The Road to Making a Graphic Novel – Script Writing

Script Writing

Creating and writing a book or graphic novel is no small feat to be sure, but it is not in many cases, complete when the prose or script is finished. Preparing a pitch for a publisher or preparing your book for self-publishing is so much more than a compelling an original story. Communications, Marketing, Digital Art, Graphic Design, navigating your country’s copywrite and ISBN/ISSN systems, Being your own Advocate, and Believing in yourself are just a few of things I have discovered as part of the job when you are making a professional impression on the literary, comic, or publishing world. Please check back periodically for information as well as my personal experience with each of these topics, and how I was able to navigate them to an end that I was pleased with.

Script v Prose

Taking an idea or story and visualizing it, is something every writer and creator does to at least some degree, for any type of creative writing. Specifically, for script (comic or otherwise) to be able to convey a scene using explanations and descriptions is the heart of creative writing itself. The difference between script writing and prose is that the end reader rarely, if ever, will see the written script work. When writing a script for a comic or graphic novel, you are writing to an artist. You only have one (depending on the size of your project) reader.
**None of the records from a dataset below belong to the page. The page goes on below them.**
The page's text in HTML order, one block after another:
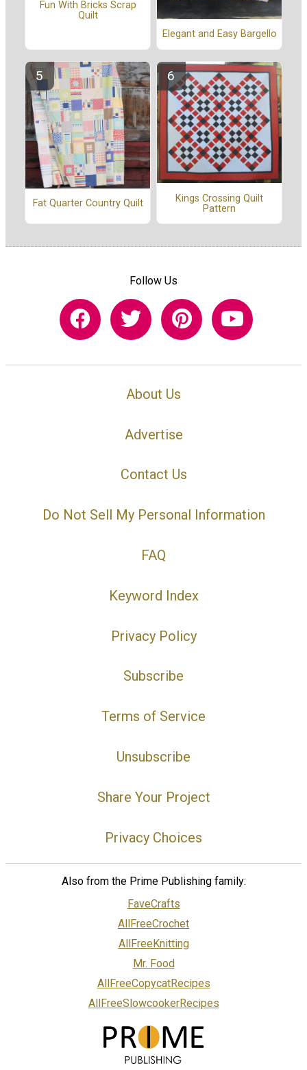
Fun With Bricks Scrap
Quilt
Elegant and Easy Bargello
Fat Quarter Country Quilt
Kings Crossing Quilt
Pattern
Follow Us
About Us
Advertise
Contact Us
Do Not Sell My Personal Information
FAQ
Keyword Index
Privacy Policy
Subscribe
Terms of Service
Unsubscribe
Share Your Project
Privacy Choices
Also from the Prime Publishing family:
FaveCrafts
AllFreeCrochet
AllFreeKnitting
Mr. Food
AllFreeCopycatRecipes
AllFreeSlowcookerRecipes
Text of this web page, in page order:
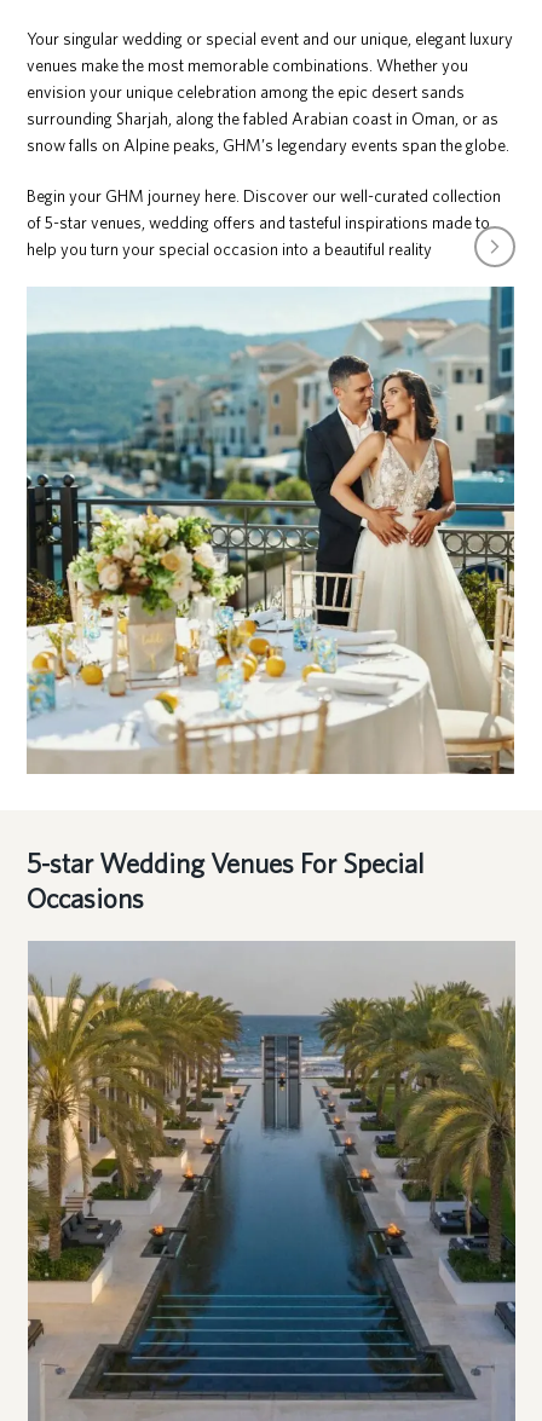
Your singular wedding or special event and our unique, elegant luxury
venues make the most memorable combinations. Whether you
envision your unique celebration among the epic desert sands
surrounding Sharjah, along the fabled Arabian coast in Oman, or as
snow falls on Alpine peaks, GHM’s legendary events span the globe.
Begin your GHM journey here. Discover our well-curated collection
of 5-star venues, wedding offers and tasteful inspirations made to
help you turn your special occasion into a beautiful reality
next
5-star Wedding Venues For Special
Occasions
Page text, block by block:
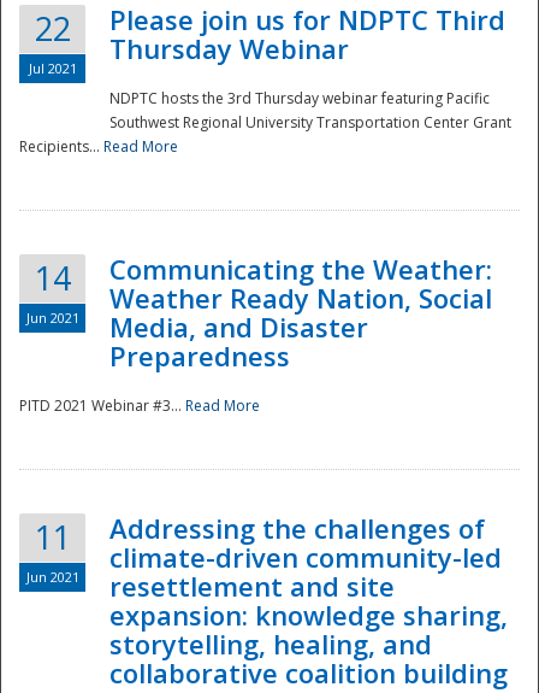
Disaster
22
Jul 2021
Please join us for NDPTC Third
Thursday Webinar
NDPTC hosts the 3rd Thursday webinar featuring Pacific
Southwest Regional University Transportation Center Grant
Recipients... Read More
14
Jun 2021
Communicating the Weather:
Weather Ready Nation, Social
Media, and Disaster
Preparedness
PITD 2021 Webinar #3... Read More
11
Jun 2021
Addressing the challenges of
climate-driven community-led
resettlement and site
expansion: knowledge sharing,
storytelling, healing, and
collaborative coalition building
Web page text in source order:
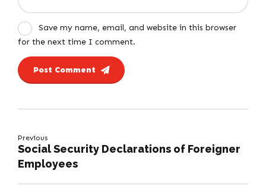
Save my name, email, and website in this browser
for the next time I comment.
Post Comment
Previous
Social Security Declarations of Foreigner
Employees
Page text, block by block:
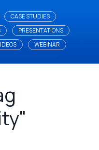
CASE STUDIES
PRESENTATIONS
WEBINAR

The artist is going to take what you have written and make it come alive. It puts your descriptive skills to the test to ensure clarity, vision, direction, angle, and sometimes even colour. Forgetful are we that read comics and graphic novels, how much of the story comes through on pages filled with nothing but artwork, and a complete void of speech balloons (word bubbles). Those images that drive home a poignant portion of story through non-verbal communication were meticulously planned, described, and written for the artist, who then took them and created the visual representation of them. Telling a story comes easily for me, but putting it into specific formatted, paneled, for artist only, verbal lines is a totally unique way of making a story cohesive. In the end, it is a seamless blend of writer and artist that bring the reader on a journey through the story. It’s the duality of creating comics, unless you are lucky enough to be a gifted writer and illustrator all rolled up into one.